* _EXERCISE DIRECTIONS_: Reproduce every entry below exactly, minus the pictures.

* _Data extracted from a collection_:
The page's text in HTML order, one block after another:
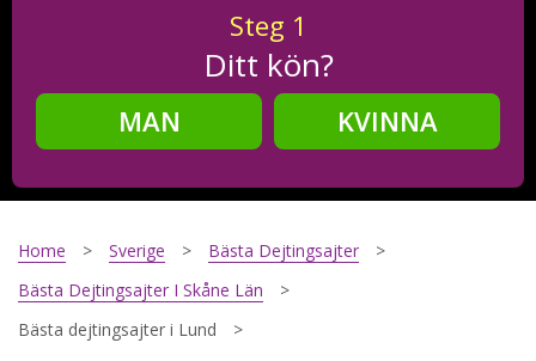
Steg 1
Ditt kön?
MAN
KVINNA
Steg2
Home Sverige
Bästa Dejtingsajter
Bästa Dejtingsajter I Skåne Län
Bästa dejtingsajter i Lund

* _ANSWER SPACE_:
The page's text in HTML order, one block after another:
Steg 1
Ditt kön?
MAN
KVINNA
Steg2
Home Sverige
Bästa Dejtingsajter
Bästa Dejtingsajter I Skåne Län
Bästa dejtingsajter i Lund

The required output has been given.